After the Methodist Union in 1932, the Hospital Street church became one of several Methodist places of worship in Nantwich. In 1966, it merged with the Pillory Street Methodist Chapel and the Wood Memorial Chapel on The Barony to form the Central Methodist Church of Nantwich, which worshipped at the Hospital Street church. In 2000, the Welsh Row Chapel also merged into the Central Methodist Church to form Nantwich Methodist Church.

The congregation moved to the former Methodist schoolrooms opposite in 2009. As of 2010, the former church stands empty; conversion of part of the building into offices has been approved.

==Description==
The former Wesleyan Methodist Church is a two-storey building in red brick, which is set well back from the street.
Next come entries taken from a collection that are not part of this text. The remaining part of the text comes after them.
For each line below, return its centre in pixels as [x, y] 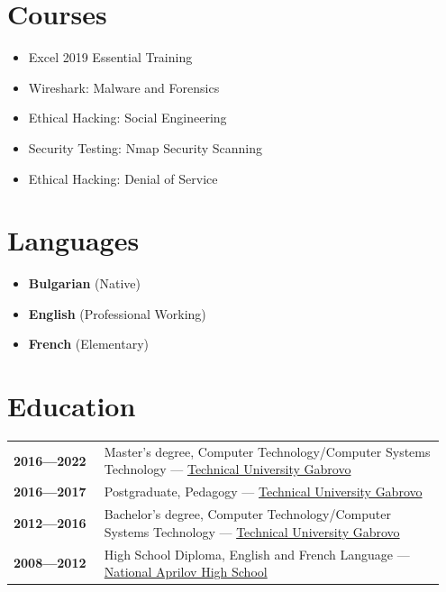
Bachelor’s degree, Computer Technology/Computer [247, 514]
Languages [73, 240]
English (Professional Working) [117, 313]
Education [72, 406]
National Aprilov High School [186, 572]
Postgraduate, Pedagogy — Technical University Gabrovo [263, 492]
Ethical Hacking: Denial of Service [123, 178]
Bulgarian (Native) [85, 283]
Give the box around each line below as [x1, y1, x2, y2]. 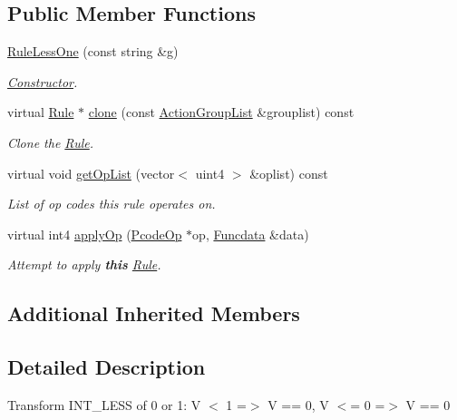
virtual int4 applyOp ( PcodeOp [7, 224, 182, 243]
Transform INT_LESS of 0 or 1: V [7, 395, 201, 414]
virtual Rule [7, 103, 74, 122]
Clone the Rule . [7, 132, 94, 151]
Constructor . [7, 72, 78, 91]
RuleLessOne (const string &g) [7, 42, 179, 61]
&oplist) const [249, 163, 328, 182]
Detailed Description [7, 353, 206, 381]
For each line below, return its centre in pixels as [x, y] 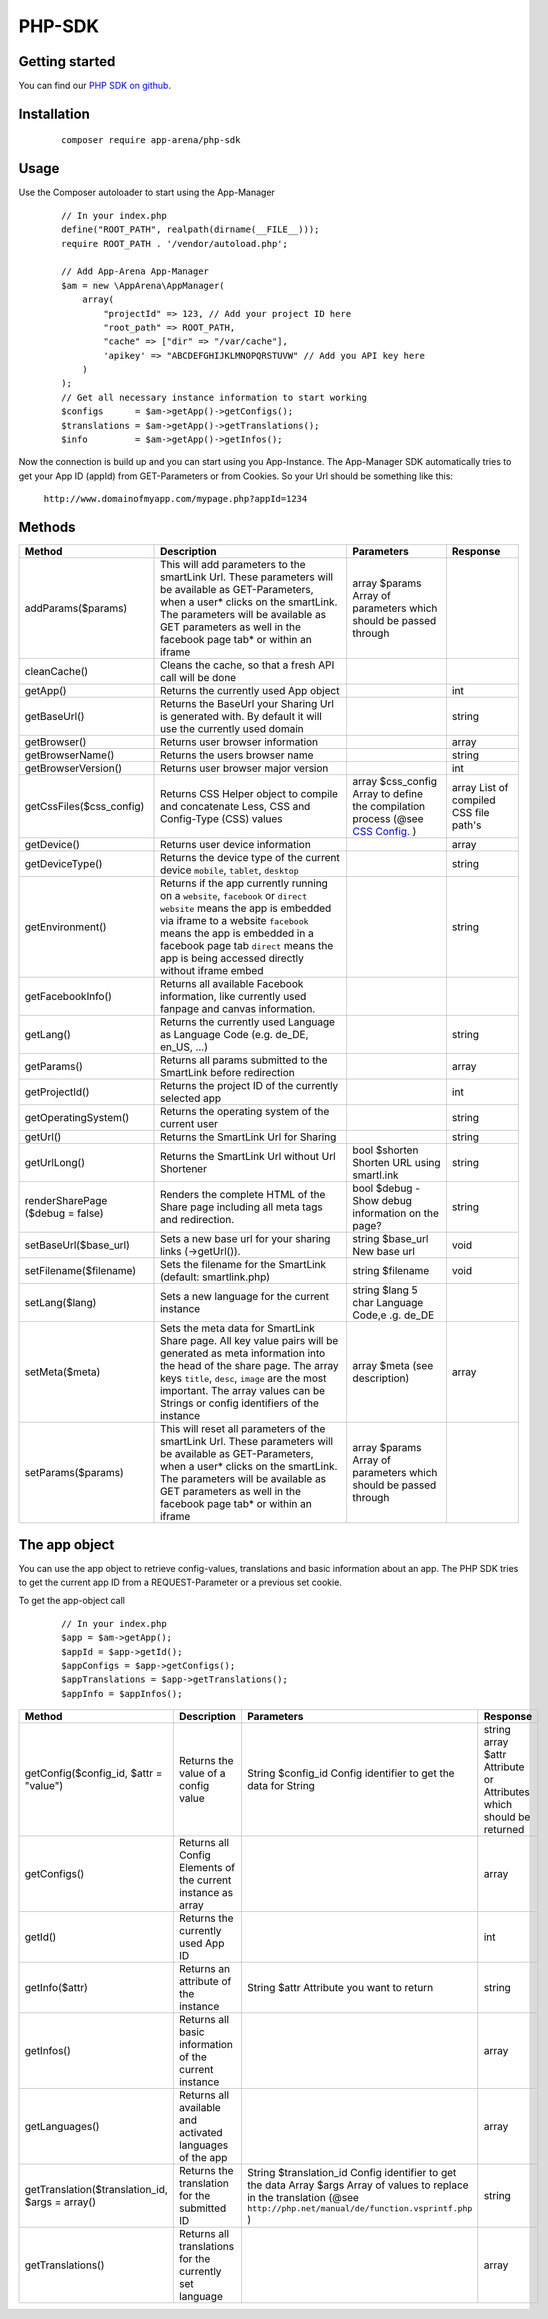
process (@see [388, 819]
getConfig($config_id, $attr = [93, 1773]
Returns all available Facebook [232, 984]
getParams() [54, 1067]
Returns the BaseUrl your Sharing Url [247, 704]
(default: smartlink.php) [215, 1277]
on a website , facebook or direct [234, 896]
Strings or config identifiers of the [239, 1403]
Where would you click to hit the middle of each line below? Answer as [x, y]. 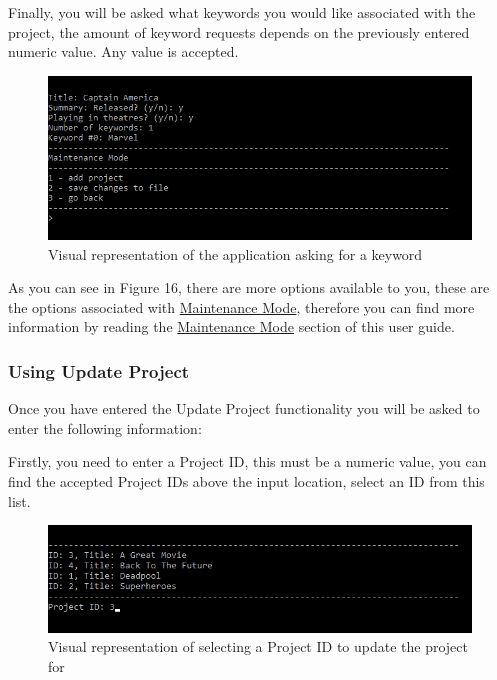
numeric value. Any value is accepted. [123, 51]
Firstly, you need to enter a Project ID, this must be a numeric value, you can [247, 461]
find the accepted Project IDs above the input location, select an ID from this [246, 481]
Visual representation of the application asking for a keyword [235, 253]
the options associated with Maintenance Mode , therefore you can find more [241, 306]
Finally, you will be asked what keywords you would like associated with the [242, 12]
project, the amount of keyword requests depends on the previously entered [239, 31]
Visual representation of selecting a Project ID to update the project [258, 646]
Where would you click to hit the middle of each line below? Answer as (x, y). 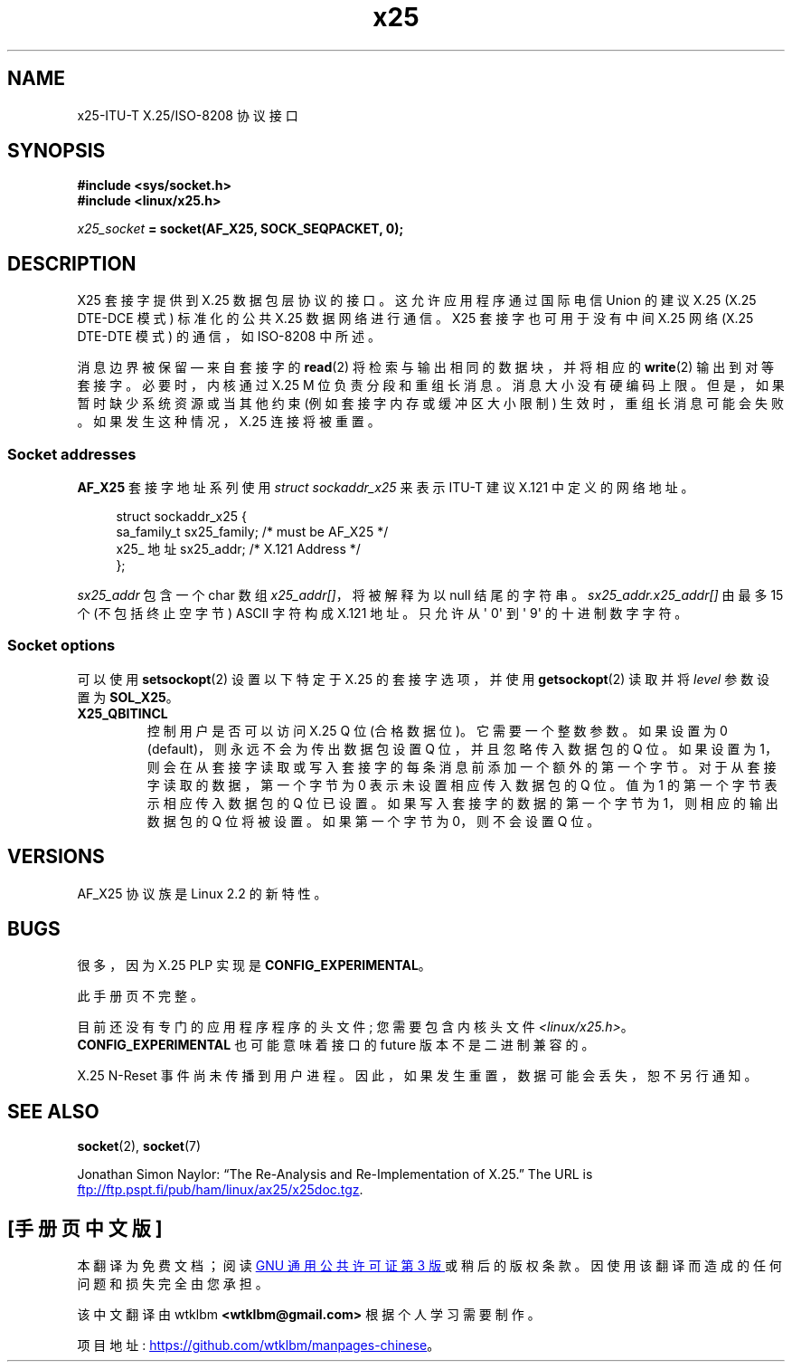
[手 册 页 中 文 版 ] (85, 1228)
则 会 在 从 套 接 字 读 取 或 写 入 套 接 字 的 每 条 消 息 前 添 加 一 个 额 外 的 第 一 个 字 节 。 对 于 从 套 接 (462, 766)
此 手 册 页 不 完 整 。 (140, 996)
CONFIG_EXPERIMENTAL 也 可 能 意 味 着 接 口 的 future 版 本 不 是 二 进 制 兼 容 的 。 (336, 1045)
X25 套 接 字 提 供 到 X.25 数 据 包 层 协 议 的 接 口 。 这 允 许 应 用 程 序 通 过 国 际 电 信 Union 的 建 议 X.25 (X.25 (417, 300)
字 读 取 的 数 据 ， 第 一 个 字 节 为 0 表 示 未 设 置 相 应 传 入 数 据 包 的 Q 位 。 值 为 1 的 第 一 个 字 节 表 (462, 784)
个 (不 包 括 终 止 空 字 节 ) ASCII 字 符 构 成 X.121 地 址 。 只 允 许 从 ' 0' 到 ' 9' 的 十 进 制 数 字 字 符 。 (382, 613)
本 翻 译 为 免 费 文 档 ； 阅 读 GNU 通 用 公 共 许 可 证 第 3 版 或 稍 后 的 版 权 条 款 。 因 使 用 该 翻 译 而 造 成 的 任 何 (429, 1266)
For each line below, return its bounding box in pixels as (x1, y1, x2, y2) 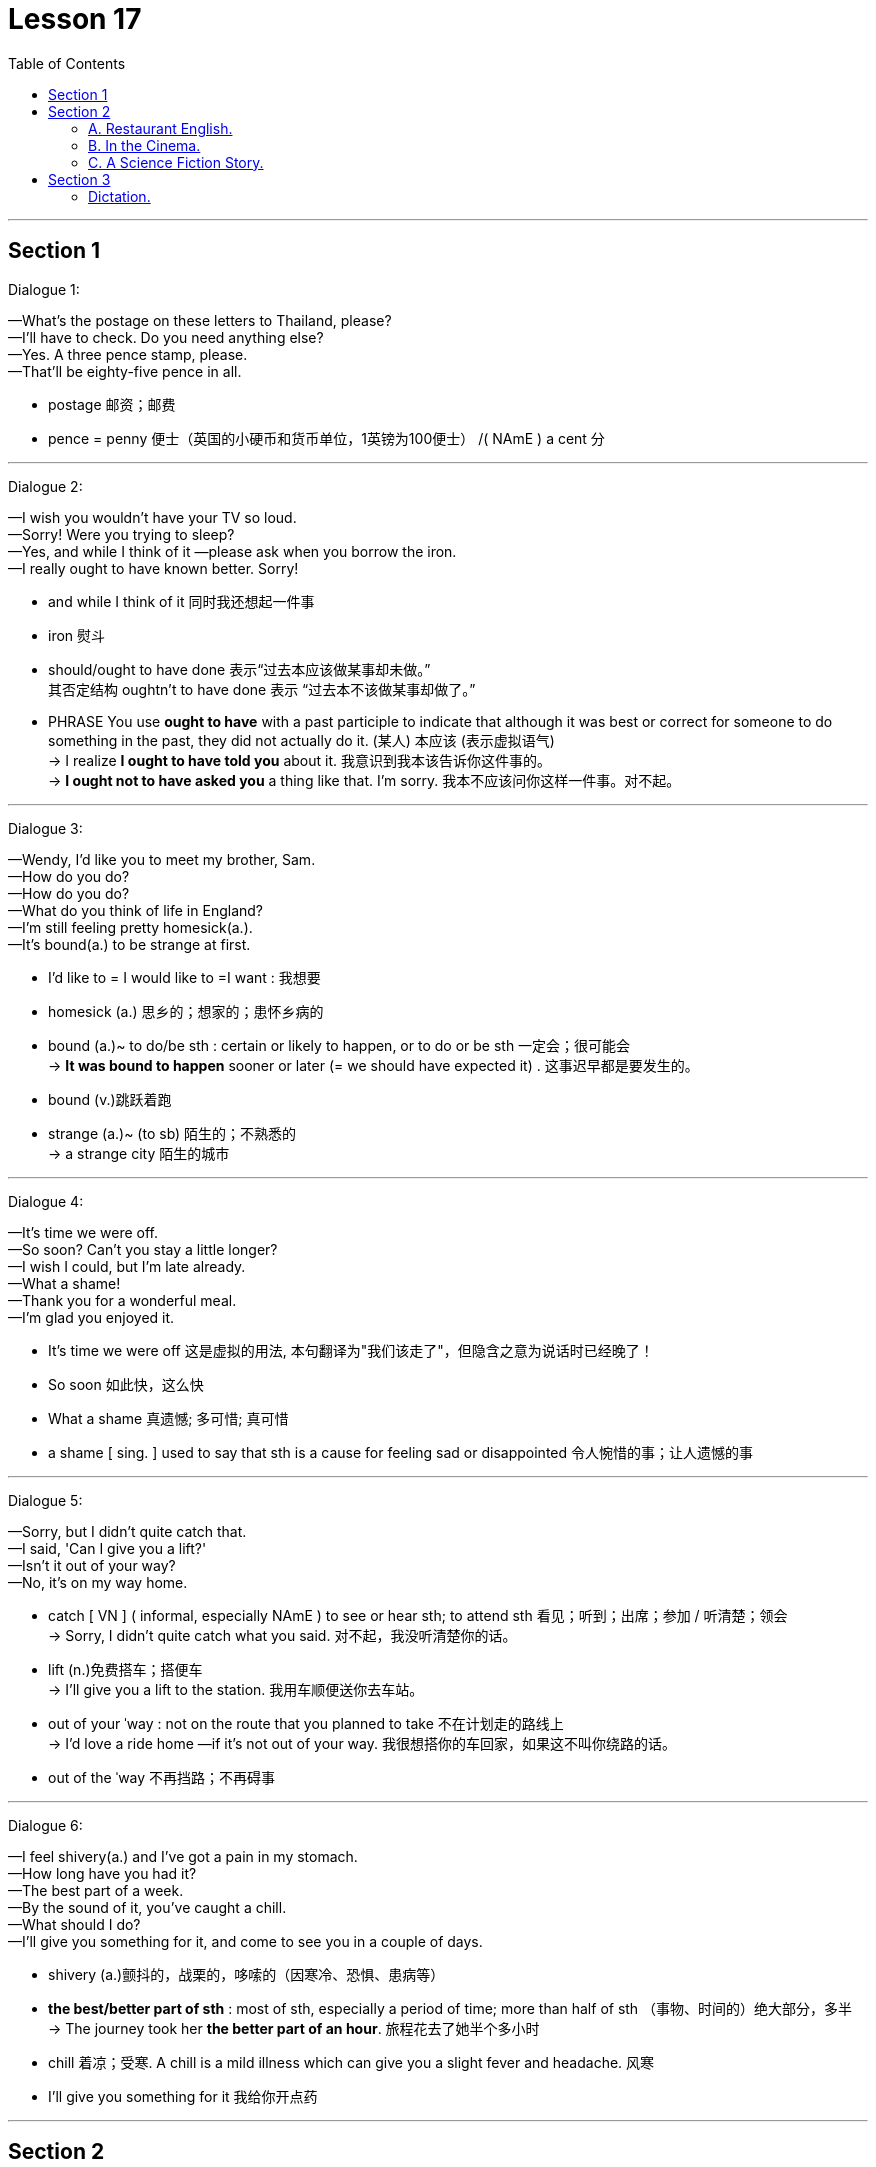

The front façade is gabled, with stone dressings, and is flanked with tall brick pilasters. This face has a recess at ground level containing two adjacent doorways, which have stone surrounds with pilasters and decorative keystones, and semi-circular arched heads with fanlights; the doorways are flanked by two narrow windows. Above the doors is another large arched recess, faced in stone, which contains two large arched windows flanked by pilasters, with a smaller circular window above. There are two stone string courses and a stone cornice. The façade is flanked by circular bays, which have two small windows with semi-circular heads.